Rome: The silver Denarius was in daily use as the principal money of the Roman Republic and the Roman Empire (509 B.C.E. to 476 C.E.). During a fifty-year period in the third century C.E. the rulers of Rome reduced the silver content of the Denarius to one five-thousandth of its original level. 14 This caused tremendous hyperinflation, during which the state blamed merchants for high prices resulting from debasement of the Denarius. In 301 C.E. the Emperor Diocletian issued an edict fixing the prices of thousands of items in an effort to stop rising prices. The edict imposed the death penalty for selling or buying above the legally fixed price. To avoid losses merchants stopped offering goods for sale and farmers stopped raising food for sale, limiting their production to just what they needed for themselves. To combat the shortages of everything subject to price controls, the edict of Diocletian imposed punishment by death for withholding farm products and other goods from the market. The edict caused so much havoc that it was repealed, but not before a great deal of blood was shed both in civil strife and in enforcement of the edict.
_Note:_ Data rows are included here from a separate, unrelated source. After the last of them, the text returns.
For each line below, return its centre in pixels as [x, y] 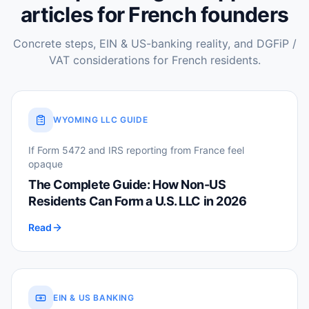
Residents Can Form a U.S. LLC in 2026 [138, 201]
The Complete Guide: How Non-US [127, 185]
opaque [46, 164]
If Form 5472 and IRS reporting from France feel [136, 150]
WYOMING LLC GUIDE [101, 120]
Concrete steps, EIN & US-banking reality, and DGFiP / [154, 43]
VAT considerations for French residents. [154, 60]
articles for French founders [154, 14]

France: In 1716 John Law of Scotland persuaded the rulers of France that issuance of paper money could pay off massive debts of the monarchy and restore prosperity in France. Paper money issued in France starting in 1716 became worthless by 1720. The money hyperinflation of this time caused financial ruin to all but those clever enough to use the paper money to buy real assets. People began to shun the paper money and resort to the gold and silver coins (specie) that they trusted. The regents then ruling France issued an edict making it illegal to use specie.
Consequently all specie disappeared from circulation and with no money of any value in circulation the commerce of France descended into chaos and economic depression with people going hungry even amidst the country’s abundant farmlands. 15
Another devastating inflation occurred in France during the French Revolution of the late 18th century. Price controls, known as The Law of the Maximum, were instituted to combat rapidly rising prices for the necessities of life. Farmers and merchants charged with violation of the wage and price controls were sent to the guillotine for execution during the Reign of Terror of 1793-1794.
Germany: In 1914, immediately before World War I, the national money of Germany, the mark, had an exchange value of 4.2 marks to the U.S. dollar. Following Germany’s defeat in WW I violent political revolutions erupted that were suppressed with military force. Out of this turmoil there emerged in 1919 something new for Germany, a political democracy known as the Weimar Republic.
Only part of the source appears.